### Excerpts from a dataset
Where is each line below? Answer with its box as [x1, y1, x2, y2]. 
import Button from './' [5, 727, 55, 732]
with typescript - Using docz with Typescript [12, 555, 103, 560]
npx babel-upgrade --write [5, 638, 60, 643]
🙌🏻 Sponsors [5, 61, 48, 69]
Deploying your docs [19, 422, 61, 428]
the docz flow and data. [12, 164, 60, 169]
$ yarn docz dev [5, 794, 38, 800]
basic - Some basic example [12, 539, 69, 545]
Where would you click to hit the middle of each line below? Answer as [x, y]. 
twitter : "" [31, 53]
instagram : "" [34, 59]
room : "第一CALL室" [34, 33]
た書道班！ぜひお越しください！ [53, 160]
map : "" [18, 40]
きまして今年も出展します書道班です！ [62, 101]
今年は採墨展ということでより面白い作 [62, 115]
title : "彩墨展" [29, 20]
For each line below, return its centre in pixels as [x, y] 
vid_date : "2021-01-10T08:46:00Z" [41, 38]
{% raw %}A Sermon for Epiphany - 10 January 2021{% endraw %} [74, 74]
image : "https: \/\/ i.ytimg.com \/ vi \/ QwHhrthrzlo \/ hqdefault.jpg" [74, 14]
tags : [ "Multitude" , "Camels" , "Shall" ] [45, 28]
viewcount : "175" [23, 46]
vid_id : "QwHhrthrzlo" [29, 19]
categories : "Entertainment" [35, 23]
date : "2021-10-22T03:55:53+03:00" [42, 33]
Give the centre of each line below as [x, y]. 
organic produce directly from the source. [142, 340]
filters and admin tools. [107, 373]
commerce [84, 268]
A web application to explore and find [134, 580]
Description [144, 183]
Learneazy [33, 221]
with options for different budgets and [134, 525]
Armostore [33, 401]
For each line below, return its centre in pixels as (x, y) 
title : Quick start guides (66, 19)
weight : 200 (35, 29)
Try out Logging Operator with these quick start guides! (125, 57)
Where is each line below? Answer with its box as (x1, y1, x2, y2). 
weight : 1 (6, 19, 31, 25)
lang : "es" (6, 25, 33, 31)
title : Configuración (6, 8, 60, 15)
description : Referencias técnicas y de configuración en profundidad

### WHAT THE TASK REQUIRES
Exact retyping is required: the line with "basic - Some basic example [12, 539, 69, 545]" through the end of the data, both ends included, and no other line.

### FINISHED EXERCISE
basic - Some basic example [12, 539, 69, 545]
Where would you click to hit the middle of each line below? Answer as [x, y]. 
twitter : "" [31, 53]
instagram : "" [34, 59]
room : "第一CALL室" [34, 33]
た書道班！ぜひお越しください！ [53, 160]
map : "" [18, 40]
きまして今年も出展します書道班です！ [62, 101]
今年は採墨展ということでより面白い作 [62, 115]
title : "彩墨展" [29, 20]
For each line below, return its centre in pixels as [x, y] 
vid_date : "2021-01-10T08:46:00Z" [41, 38]
{% raw %}A Sermon for Epiphany - 10 January 2021{% endraw %} [74, 74]
image : "https: \/\/ i.ytimg.com \/ vi \/ QwHhrthrzlo \/ hqdefault.jpg" [74, 14]
tags : [ "Multitude" , "Camels" , "Shall" ] [45, 28]
viewcount : "175" [23, 46]
vid_id : "QwHhrthrzlo" [29, 19]
categories : "Entertainment" [35, 23]
date : "2021-10-22T03:55:53+03:00" [42, 33]
Give the centre of each line below as [x, y]. 
organic produce directly from the source. [142, 340]
filters and admin tools. [107, 373]
commerce [84, 268]
A web application to explore and find [134, 580]
Description [144, 183]
Learneazy [33, 221]
with options for different budgets and [134, 525]
Armostore [33, 401]
For each line below, return its centre in pixels as (x, y) 
title : Quick start guides (66, 19)
weight : 200 (35, 29)
Try out Logging Operator with these quick start guides! (125, 57)
Where is each line below? Answer with its box as (x1, y1, x2, y2). 
weight : 1 (6, 19, 31, 25)
lang : "es" (6, 25, 33, 31)
title : Configuración (6, 8, 60, 15)
description : Referencias técnicas y de configuración en profundidad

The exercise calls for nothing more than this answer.